UDON遍路の途中休憩にと立ち寄ったのが
田園地帯の中にあるガーデンカフェ♪

広いガーデンと、テラス席があって
ランちゃんと一緒にご休憩♪
大山製粉製麺所
こちらも、創業昭和20年の老舗製麺所。
「東の横綱」などというキャッチコピーも、どこぞのサイトで見かけたが。。
果たして?

阪神ファンなんだろう(^^)暖簾もあって
ごく普通にざっくばらんな店内。


お品書きは、製麺所らしく実にシンプル。
ほんとは「釜揚げ」がいいんだろうけど、
最後の店で、お腹も大きかったし、暑くもあったので、断念。




かけ(小)に、お揚げを乗せて♪

時間も時間だったし、茹で置きだったのは仕方ない。
だいたい想像通りのUDON。
コシはほとんど感じられないが、優しい食感ののど越しのよい麺。
おつゆは、あっさりといいお味で、これは満足(^^)

しかし「東の横綱」というのは。。

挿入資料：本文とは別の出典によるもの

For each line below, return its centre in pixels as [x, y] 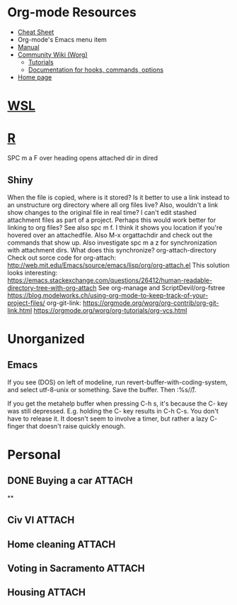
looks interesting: [33, 272]
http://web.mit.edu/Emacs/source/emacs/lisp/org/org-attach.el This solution [118, 265]
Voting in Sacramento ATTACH [76, 568]
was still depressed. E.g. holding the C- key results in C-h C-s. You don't [113, 411]
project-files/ [26, 303]
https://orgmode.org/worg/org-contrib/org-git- [151, 303]
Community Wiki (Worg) [53, 55]
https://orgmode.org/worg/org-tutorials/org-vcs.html [110, 310]
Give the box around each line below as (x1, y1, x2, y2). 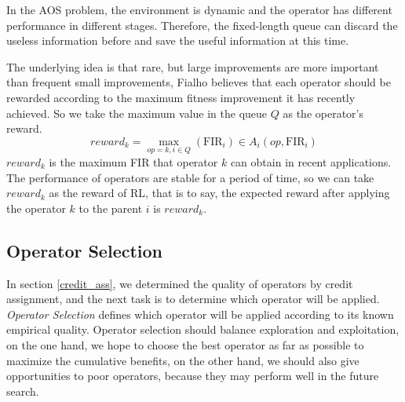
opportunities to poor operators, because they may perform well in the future (6, 367, 379, 384)
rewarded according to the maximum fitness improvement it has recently (6, 89, 356, 105)
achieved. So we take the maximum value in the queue (6, 104, 268, 121)
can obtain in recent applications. (230, 153, 392, 170)
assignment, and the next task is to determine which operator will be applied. (6, 291, 380, 307)
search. (6, 382, 39, 399)
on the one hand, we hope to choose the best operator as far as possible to (6, 336, 364, 353)
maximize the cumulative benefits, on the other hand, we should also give (6, 352, 359, 368)

どうでしょう?(^^;)
店内の雰囲気からも、そういうオーラは感じられなかった。
ごく普通の、よくある地域の製麺所さん、でいいんじゃないのかな?(^^)


<本日のUDON評価>

吉本食品(B)・大浜(B)→六車(C)・大山製粉(C)

正直、この地域のUDONは
ワタシ自身の好みからは、コシの強さ、キレに欠ける
やや物足らないUDON。
また、優しいUDONなら、えひめの地にも無いことはないという。。
故に讃岐に来れば讃岐UDONらしさを、暗に求めてしまう嗜好性を考えれば、
この場合のB→C評価というのは仕方のないところだろう。

といって、全体に不満だった訳ではない。